The Process Of Transcription And Translation Flashcards
What is a major level of regulation
Transcription
Three sequential stages of transcription.
- Transcription initiation
- Transcript elongation
- Termination of transcription
Transcription initiation
- Requires open chromatin structure at the promoter region.
- Transcription factors locate and bind to short DNA control regions in promoter of genes.
- Transcription factors recruits RNA polymerase
- Additional activator and repressor Prots determine the level of transcription.
Genes transcribed by RNA polymerase 1
5.8S, 18S and 28S rRNA genes
Genes transcribed by RNA polymerase 2
All protein coding genes, plus snoRNA genes, miRNA genes, siRNA genes, IncRNA genes and most snRNA genes.

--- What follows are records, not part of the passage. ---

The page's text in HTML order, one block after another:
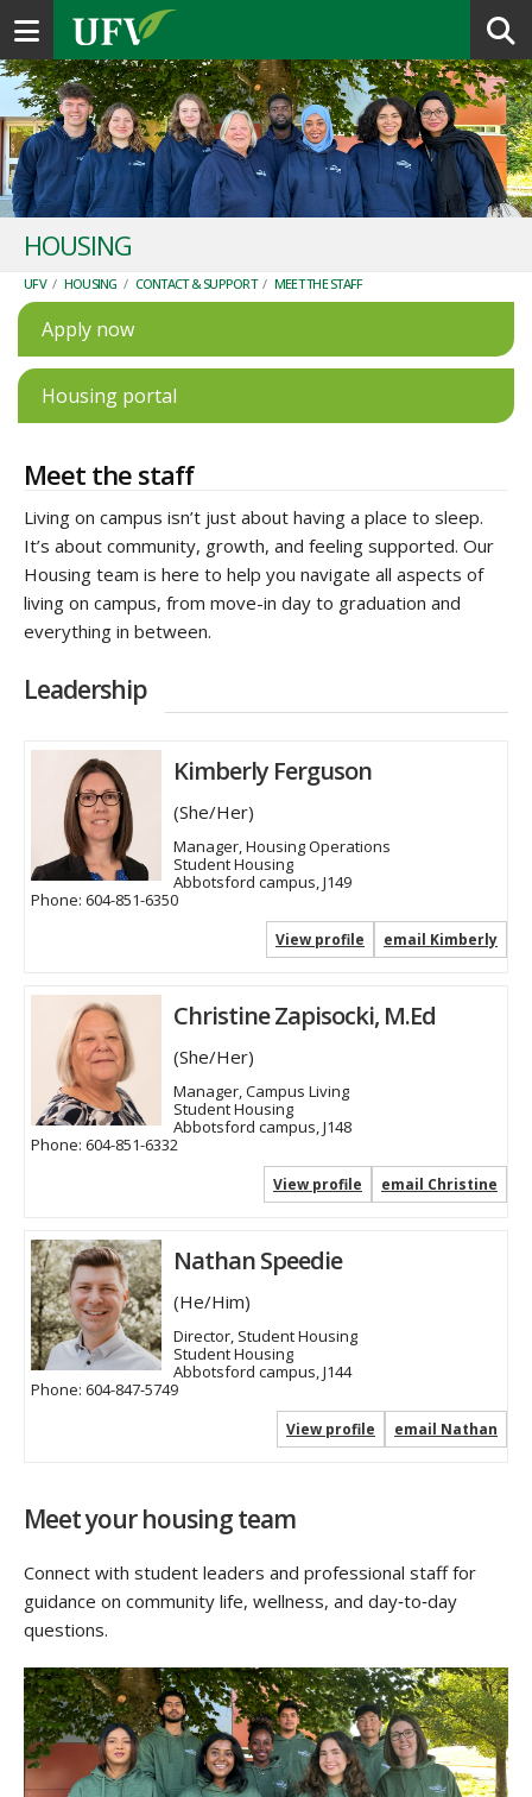
Toggle navigation
HOUSING
UFV / HOUSING / CONTACT & SUPPORT / MEET THE STAFF
Apply now
Housing portal
Meet the staff
Living on campus isn’t just about having a place to sleep.
It’s about community, growth, and feeling supported. Our
Housing team is here to help you navigate all aspects of
living on campus, from move-in day to graduation and
everything in between.
Leadership
Kimberly Ferguson
(She/Her)
Manager, Housing Operations
Student Housing
Abbotsford campus, J149
Phone: 604-851-6350
email Kimberly
View profile
Christine Zapisocki, M.Ed
(She/Her)
Manager, Campus Living
Student Housing
Abbotsford campus, J148
Phone: 604-851-6332
email Christine
View profile
Nathan Speedie
(He/Him)
Director, Student Housing
Student Housing
Abbotsford campus, J144
Phone: 604-847-5749
email Nathan
View profile
Meet your housing team
Connect with student leaders and professional staff for
guidance on community life, wellness, and day‑to‑day
questions.

What genes do RNA polymerase 3 transcribe.
TRNA genes, 5S-rRNA genes, some snRNA genes and genes for other small RNAs.
Function of mRNA
Messenger RNA, code for proteins
Function rRNA
Ribosomal RNAs, form the basic structure of the ribosome and catalyse protein synthesis.
Function of tRNA
Transfer RNAs, central to protein synthesis as adaptors between mRNA and amino acids.
SnoRNAs
Small nucleolar RNAs, help to process and chemically modify rRNA’s.
SnRNA FUNCTION
Small nuclear RNA, function in a variety of nuclear processes, including the splicing of pre-mRNA.
MiRNA
MicroRNAs, regulate gene expression by blocking translation of specific mRNAs cause their degradation.
SiRNA
Small interfering RNAs, turn off gene expression by directing the degradation of selective mRNAs and the establishment of compact chromatin structure.
PiRNA
Piwi-interacting RNA, bind to piwi proteins and protect the germ line from transposable elements.
IncRNAs
Long non-coding RNAs, many of which serve as scaffolds, they regulate diverse cell processes, including X-chromosome inactivation.

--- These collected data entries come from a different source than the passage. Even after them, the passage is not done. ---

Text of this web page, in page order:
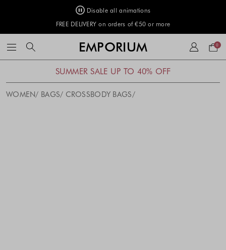
Disable all animations
FREE DELIVERY on orders of €50 or more
EMPORIUM
bag
0
SUMMER SALE UP TO 40% OFF
WOMEN BAGS CROSSBODY BAGS
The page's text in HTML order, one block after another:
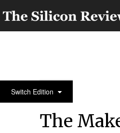
Switch Edition50 Leading Companies
The
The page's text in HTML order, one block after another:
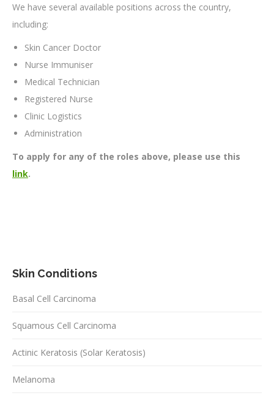
We have several available positions across the country,
including:
Skin Cancer Doctor
Nurse Immuniser
Medical Technician
Registered Nurse
Clinic Logistics
Administration
To apply for any of the roles above, please use this
link.
Skin Conditions
Basal Cell Carcinoma
Squamous Cell Carcinoma
Actinic Keratosis (Solar Keratosis)
Melanoma
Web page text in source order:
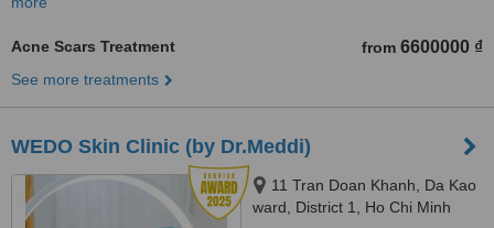
Acne Scars Treatment from 6600000 ₫
See more treatments
WEDO Skin Clinic (by Dr.Meddi)
11 Tran Doan Khanh, Da Kao
ward, District 1, Ho Chi Minh

Where does transcription initiation occur?
It Occurs at the TATA box, 30 bp upstream of +1 start site in promoter.
Function of TFIID
- It recognises and binds to the TATA box more specifically by the TBP *(TATA box binding protein) subunit of TFIID.
- This causes a dramatic distortion in DNA of the TATA box
Steps in binding of transcription factor to form the basal complex
- TFIID binds to TATA box
- TFIIA binds to TFIID
- Then TFIIB binds
- TFIIB binds to RNA polymerase 2
- TFIIF binds next
- Next TFIIE and TFIIH
Function of TFIIA
Helps to stabilise the TBP-DNA interaction
Function of TFIIB
- Recruits RNA pol2 in association with TFIIF.

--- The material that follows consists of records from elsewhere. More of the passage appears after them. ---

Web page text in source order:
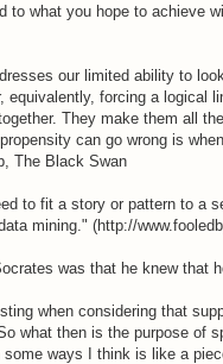
to what you hope to achieve
our limited ability to
equivalently, forcing a logical
They make them all
can go wrong is
The Black Swan
to fit a story or pattern to a
mining." (http://
was that he knew that
when considering that
what then is the purpose of
ways I think is like a

2. Accurately positions RNA pol2 at the start site.
Function of TFIIH
- Unwinds DNA at the transcription start point
- TFIIH has kinase activity: it phosphorylase’s the C-terminal repeat domain (CTD) of RNA pol2 releasing RNA pol2 from the promoter.
Function of TFIIE
Attracts and regulates TFIIH
Function of TFIIF
- Stabilises RNA polymerase interaction with TBP and TFIIB.
2. Helps attracts TFIIE and TFIIH
What does PIC stand for
Pre-initiation complex
What is a holoenzyme
An enzyme in need of a coenzyme to function.
What Transcription factors make up TFIID.
- TBP: TATA-binding protein
2. TBP-associated factors (TAFs)
Function of TBP-associated factors (TAFs)
Allows TFIID to respond to activators.
What structure of the TFIID forms the groove that fits the DNA.
Molecular clamp structure
Function of Molecular clamp structure of the TFIID.
Domains form a groove that fits the DNA.
What is the structure of the TBP and how this affects the DNA.
TBP has a saddle -like structure and bends the DNA.
What terminus of the TBP do the transcription factors TFIIA and TFIIB bind to.
- TFIIA binds to N-terminus
2. TFIIB binds to C-terminus
How does the basal transcription factor open the chromatin structure.
One of the TAFs in the TFIID contains histone acetyltransferase- activity. It can acetylate histones to open chromatin structure.
How is initiation of transcription started.
RNA pol2 is phosphorylated by TFIIH at ser5.
Why does RNA pol2 pause after producing a short 20-30 nt
To cap the 5’ prime end of the mRNA.
After RNA pol 2 has paused what has to happen for elongation to continue.
RNA pol 2 needs further elongation. This is done by the 5’ cap which recruits pTEF-b kinase a enzyme that phosphorylase’s pol2 at Ser2.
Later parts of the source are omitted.